The Anti-Unitarity of Time Reversal & Co-representations of Lorentzian Pin Groups

TL;DR

This paper explores the representation theory of Lorentzian groups, introducing co-representations to naturally incorporate anti-linearity of time reversal operators, and examines implications for spinors and de Sitter symmetry.

Contribution

It presents a new framework using co-representations to naturally include anti-linearity in double covers of Lorentzian groups, clarifying the structure of time reversal operators.

Findings

Standard double covers can be extended to include anti-linearity naturally.

A mapping between Majorana and Weyl spinors is constructed.

A co-representation for the de Sitter group is developed, showing no scalar fermion mass terms.

Abstract

In the representation theory of Lorentzian orthogonal groups, there are well known arguments as to why the parity inversion operator $\mathcal{P}$ and the time reversal operator $\mathcal{T}$, should be realized as linear and anti-linear operators respectively (Wigner 1932).

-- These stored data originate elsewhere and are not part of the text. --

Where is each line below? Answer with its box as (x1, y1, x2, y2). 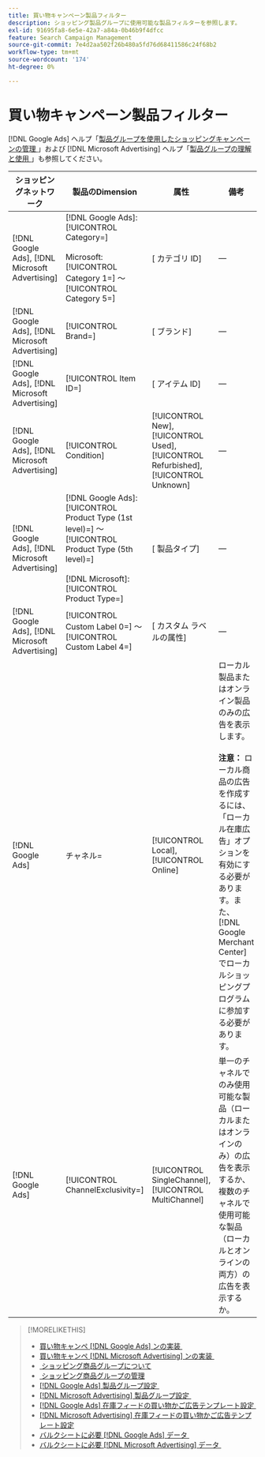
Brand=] (65, 330, 96, 341)
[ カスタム (151, 620, 189, 631)
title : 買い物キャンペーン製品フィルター (8, 11, 127, 20)
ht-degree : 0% (8, 63, 55, 71)
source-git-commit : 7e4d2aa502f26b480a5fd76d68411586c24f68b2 (8, 41, 217, 49)
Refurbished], (151, 460, 203, 471)
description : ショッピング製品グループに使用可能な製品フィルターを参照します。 (8, 19, 241, 27)
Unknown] (151, 479, 191, 490)
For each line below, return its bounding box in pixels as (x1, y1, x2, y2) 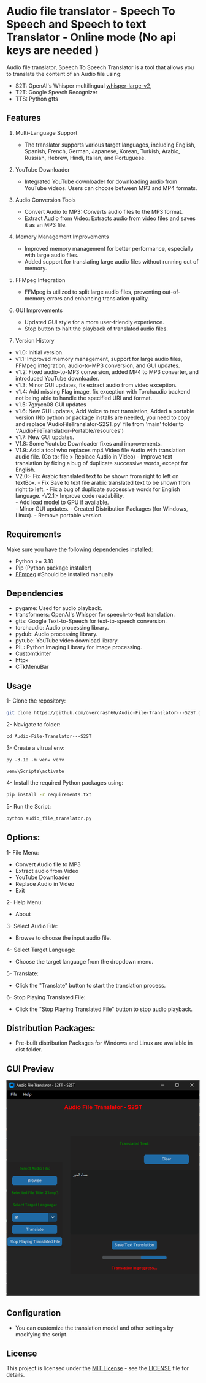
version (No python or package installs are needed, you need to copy (15, 414, 191, 421)
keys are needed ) (6, 44, 99, 58)
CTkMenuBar (15, 663, 49, 671)
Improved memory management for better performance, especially (24, 245, 194, 252)
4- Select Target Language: (6, 946, 76, 953)
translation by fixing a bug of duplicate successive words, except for (15, 459, 189, 467)
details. (6, 1371, 25, 1379)
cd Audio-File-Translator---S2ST (6, 734, 92, 740)
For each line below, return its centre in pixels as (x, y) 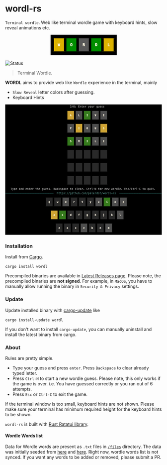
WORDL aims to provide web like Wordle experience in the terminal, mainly (81, 82)
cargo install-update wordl (34, 320)
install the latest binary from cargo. (41, 335)
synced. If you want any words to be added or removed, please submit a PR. (83, 457)
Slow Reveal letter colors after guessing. (53, 92)
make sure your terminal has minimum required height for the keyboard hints (83, 409)
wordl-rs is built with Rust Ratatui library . (47, 424)
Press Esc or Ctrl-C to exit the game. (50, 394)
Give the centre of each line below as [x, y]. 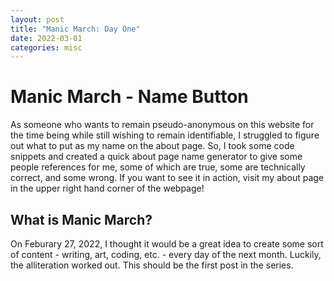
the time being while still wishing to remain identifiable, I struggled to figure [165, 135]
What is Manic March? [81, 219]
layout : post [37, 19]
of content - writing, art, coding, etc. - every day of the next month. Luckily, [166, 254]
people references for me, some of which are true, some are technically [158, 167]
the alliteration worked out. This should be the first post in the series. [152, 265]
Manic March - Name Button [129, 97]
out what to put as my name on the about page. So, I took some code [152, 146]
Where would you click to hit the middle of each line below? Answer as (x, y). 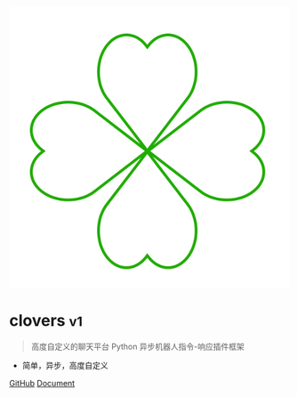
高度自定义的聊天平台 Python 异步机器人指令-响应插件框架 (137, 346)
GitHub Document (42, 383)
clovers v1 (46, 321)
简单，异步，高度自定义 (65, 365)
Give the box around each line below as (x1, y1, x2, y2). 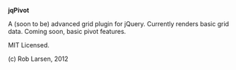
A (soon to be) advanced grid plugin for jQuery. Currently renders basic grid (8, 20, 229, 28)
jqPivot (8, 6, 30, 14)
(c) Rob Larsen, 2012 (8, 54, 69, 63)
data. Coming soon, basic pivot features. (8, 28, 126, 35)
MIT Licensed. (8, 41, 50, 49)
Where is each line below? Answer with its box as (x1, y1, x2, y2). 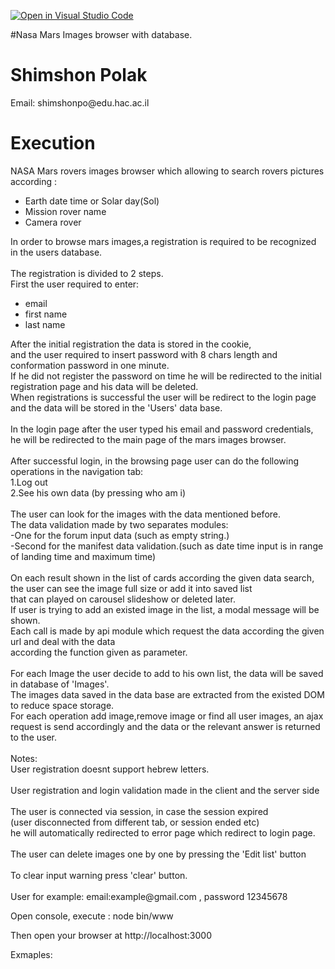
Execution (10, 132, 96, 155)
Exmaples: (10, 948, 53, 960)
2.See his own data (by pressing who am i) (10, 486, 187, 499)
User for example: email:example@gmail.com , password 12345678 (10, 890, 288, 902)
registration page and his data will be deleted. (10, 380, 199, 392)
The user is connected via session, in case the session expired (10, 805, 269, 817)
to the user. (10, 731, 57, 743)
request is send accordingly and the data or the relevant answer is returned (10, 720, 321, 732)

Despite this, standard constructions of double covers of the Lorentzian orthogonal groups naturally build time reversal operators in such a manner that they are linear, and the anti-linearity is put in ad-hoc after the fact. This article introduces a viewpoint naturally incorporating the anti-linearity into the construction of these double covers, through what Wigner called co-representations, a kind of semi-linear representation. It is shown how the standard spinoral double covers of the Lorentz group -- $\operatorname{Pin}(1,3)$ and $\operatorname{Pin}(3,1)$ -- may be naturally centrally extended for this purpose, and the relationship between the $\mathcal{C}$, $\mathcal{P}$, and $\mathcal{T}$ operators is discussed. Additionally a mapping is constructed demonstrating an interesting equivalence between Majorana and Weyl spinors. Finally a co-representation is built for the de Sitter group $\operatorname{Pin}(1,4)$, and it is demonstrated how a theory with this symmetry has no truly scalar fermion mass terms.